Mature managed offerings: MWAA (AWS), Cloud Composer (GCP), Astronomer.
Huge community, lots of patterns documented.

Weaknesses

Task-centric, not asset-centric — you orchestrate steps, not data.
Local dev is fiddly; testing DAG logic is harder than it should be.
Dynamic DAG generation is awkward.

Prefect

Prefect 2 / 3 reimagined orchestration around Python-native flows and tasks, with a strong focus on developer experience and dynamic workflows.
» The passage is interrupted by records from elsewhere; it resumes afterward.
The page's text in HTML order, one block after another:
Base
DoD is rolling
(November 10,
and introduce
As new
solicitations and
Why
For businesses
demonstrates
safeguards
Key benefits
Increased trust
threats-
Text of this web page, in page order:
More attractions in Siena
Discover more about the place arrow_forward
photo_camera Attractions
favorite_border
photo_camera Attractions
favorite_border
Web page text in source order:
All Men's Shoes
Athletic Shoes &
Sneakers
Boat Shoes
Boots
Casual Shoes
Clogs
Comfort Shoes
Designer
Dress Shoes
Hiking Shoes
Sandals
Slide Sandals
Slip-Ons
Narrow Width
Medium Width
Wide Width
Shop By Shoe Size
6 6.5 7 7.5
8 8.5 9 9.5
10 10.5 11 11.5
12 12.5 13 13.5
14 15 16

from prefect import flow, task

@task(retries=3)
def extract():
    ...

@task
def transform(rows):
    ...

@flow
def daily_orders():
    rows = extract()
    transform(rows)

daily_orders()

Pros: Pythonic, easy local dev, dynamic workflows. Cons: smaller ecosystem than Airflow.

Dagster

Dagster is the most opinionated of the three. Its core abstraction is the asset — a piece of data that exists or does not, has a freshness, has dependencies. Pipelines are derived from the asset graph.

from dagster import asset

@asset
def raw_orders():
    return fetch_orders()

@asset
def cleaned_orders(raw_orders):
    return clean(raw_orders)

@asset(deps=["cleaned_orders"])
def order_marts():
    run_dbt(["--select", "orders"])

This asset-aware model maps naturally to dbt models, files in S3, BigQuery tables. Lineage, freshness, and "what is stale?" are first-class. Many modern teams pick Dagster for greenfield projects.

Where dbt Fits

A common point of confusion: dbt is not an orchestrator. dbt is the SQL transformation engine — it turns your SELECT statements into a DAG of materialised tables and views, runs tests, and generates docs.
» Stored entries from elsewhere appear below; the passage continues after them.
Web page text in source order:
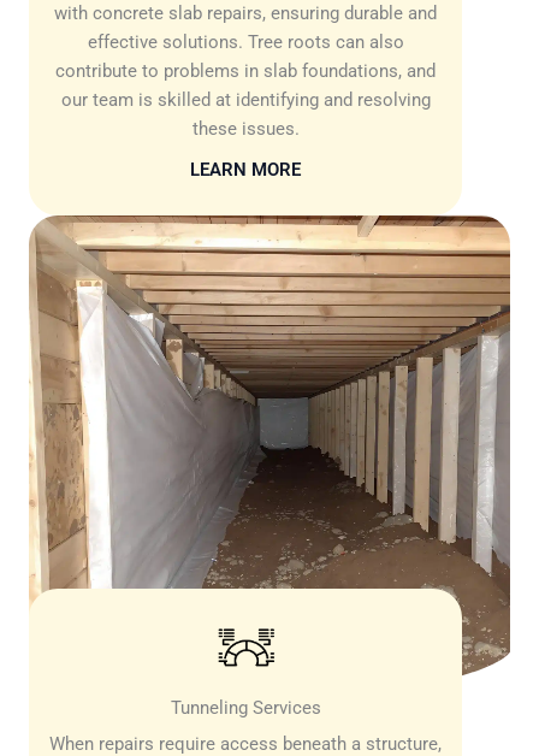
with concrete slab repairs, ensuring durable and
effective solutions. Tree roots can also
contribute to problems in slab foundations, and
our team is skilled at identifying and resolving
these issues.
LEARN MORE
Tunneling Services
When repairs require access beneath a structure,
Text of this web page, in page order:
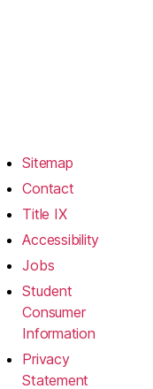
Sitemap
Contact
Title IX
Accessibility
Jobs
Student
Consumer
Information
Privacy
Statement
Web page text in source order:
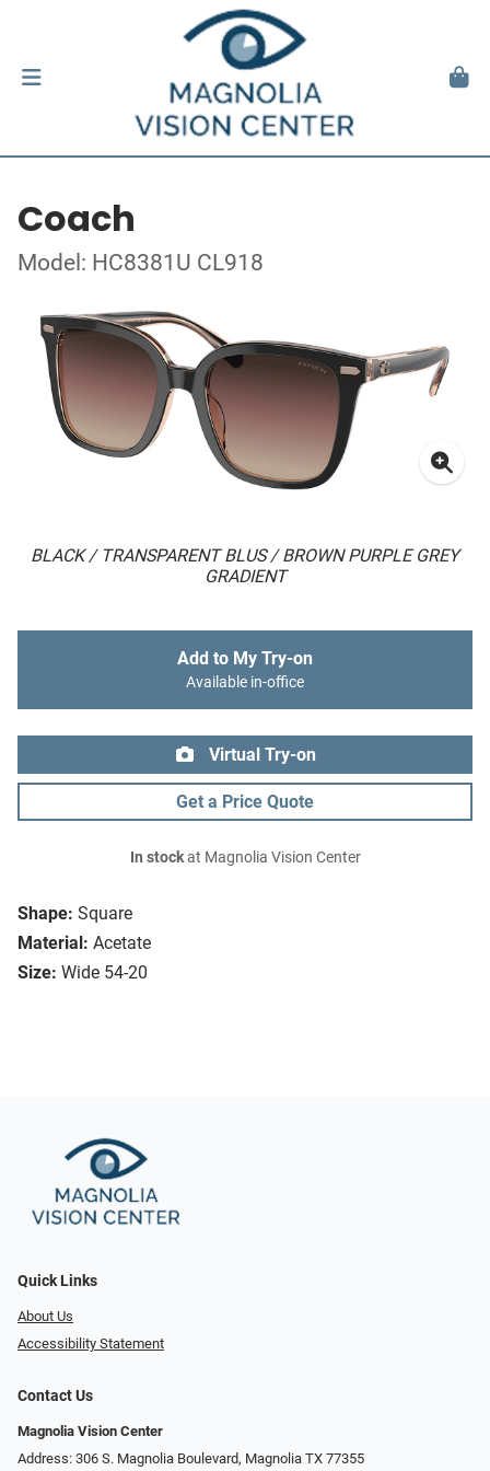
Coach
Model: HC8381U CL918
BLACK / TRANSPARENT BLUS / BROWN PURPLE GREY
GRADIENT
Shape: Square
Material: Acetate
Size: Wide 54-20
Add to My Try-on
Available in-office
Virtual Try-on
Get a Price Quote
In stockat Magnolia Vision Center
Quick Links
About Us
Accessibility Statement
Contact Us
Magnolia Vision Center
Address: ​​306 S. Magnolia Boulevard, Magnolia TX 77355
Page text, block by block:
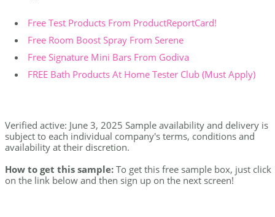
Free Test Products From ProductReportCard!
Free Room Boost Spray From Serene
Free Signature Mini Bars From Godiva
FREE Bath Products At Home Tester Club (Must Apply)
Verified active: June 3, 2025 Sample availability and delivery is
subject to each individual company's terms, conditions and
availability at their discretion.
How to get this sample: To get this free sample box, just click
on the link below and then sign up on the next screen!
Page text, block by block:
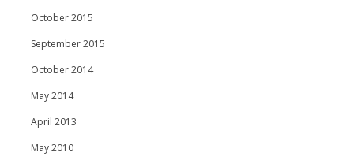
October 2015
September 2015
October 2014
May 2014
April 2013
May 2010
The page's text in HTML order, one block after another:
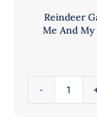
1/2
Reindeer
Me And My
Games

You still need an orchestrator to:

Trigger the loaders that land raw data.
Run dbt run at the right time, with the right vars.
Run dbt test after.
Trigger downstream tasks (Reverse ETL, ML training, dashboard refresh).

dbt Cloud provides a lightweight scheduler that is enough for many teams. Larger or more heterogeneous stacks pair dbt-core with Airflow / Prefect / Dagster.

DAG Design Principles

Idempotent

Re-running yesterday's DAG should produce the same output, not duplicates. Partition by date, use MERGE/INSERT OVERWRITE instead of blind INSERT, key off business identifiers.

Partitioned

Operate on a single day or hour at a time. Failures recover by re-running just that partition.

Small, atomic tasks

One thing per task. A 4-hour monolithic task that fails 99% in is a bad day. Split it.
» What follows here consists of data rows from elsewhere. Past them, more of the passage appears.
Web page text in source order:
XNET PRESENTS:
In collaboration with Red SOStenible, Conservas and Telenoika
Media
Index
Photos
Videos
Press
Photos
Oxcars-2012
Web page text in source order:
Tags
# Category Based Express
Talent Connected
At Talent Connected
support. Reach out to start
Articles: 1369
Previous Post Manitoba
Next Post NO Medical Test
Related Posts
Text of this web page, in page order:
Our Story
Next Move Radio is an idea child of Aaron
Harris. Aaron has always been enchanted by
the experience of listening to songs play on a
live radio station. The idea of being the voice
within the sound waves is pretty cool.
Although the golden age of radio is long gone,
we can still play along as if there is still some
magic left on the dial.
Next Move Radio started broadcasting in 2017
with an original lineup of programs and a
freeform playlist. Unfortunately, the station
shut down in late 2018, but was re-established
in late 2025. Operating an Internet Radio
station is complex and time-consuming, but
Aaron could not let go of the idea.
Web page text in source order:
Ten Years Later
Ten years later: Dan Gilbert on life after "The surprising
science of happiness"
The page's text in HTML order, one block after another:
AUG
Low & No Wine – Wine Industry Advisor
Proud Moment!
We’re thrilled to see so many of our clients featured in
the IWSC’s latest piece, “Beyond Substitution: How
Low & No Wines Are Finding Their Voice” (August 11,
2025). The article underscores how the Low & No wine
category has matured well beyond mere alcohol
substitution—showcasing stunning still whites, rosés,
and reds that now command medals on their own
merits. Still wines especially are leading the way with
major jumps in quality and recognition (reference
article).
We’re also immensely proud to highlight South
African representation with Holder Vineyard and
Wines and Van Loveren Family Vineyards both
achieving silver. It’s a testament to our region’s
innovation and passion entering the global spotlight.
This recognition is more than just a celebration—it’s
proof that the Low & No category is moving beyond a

Owned data contracts at boundaries

Each DAG produces clear outputs. Downstream DAGs consume those outputs, not raw upstream tables.

Tests inline

Use dbt tests, Great Expectations, or custom assertions. A failing test should fail the run, not silently land bad data.

Observability and Lineage

The orchestrator alone is not enough. Modern stacks add:

Data observability — Monte Carlo, Bigeye, Anomalo for freshness, volume, schema, distribution monitoring.
Catalog and lineage — DataHub, Atlan, Unity Catalog, BigQuery Data Lineage.
Cost monitoring — track per-DAG / per-model warehouse cost.

Cert Mapping

Cert	Orchestration
DP-203 / DP-700	ADF / Synapse pipelines / Fabric Data Factory
AWS DEA-C01	Step Functions, MWAA, EventBridge schedules
GCP PDE	Cloud Composer (managed Airflow), Workflows, Dataform tags

Practical Picks

Small team, modern stack, greenfield — dbt Cloud or Dagster.
Existing Airflow expertise / many connectors — Airflow on managed platform.
Heavy Python data science work — Prefect.
Tightly tied to a cloud — its native pipeline service is fine for simple cases.

Whatever you pick, the principles — idempotent DAGs, partitioned runs, inline tests, observable lineage — are universal.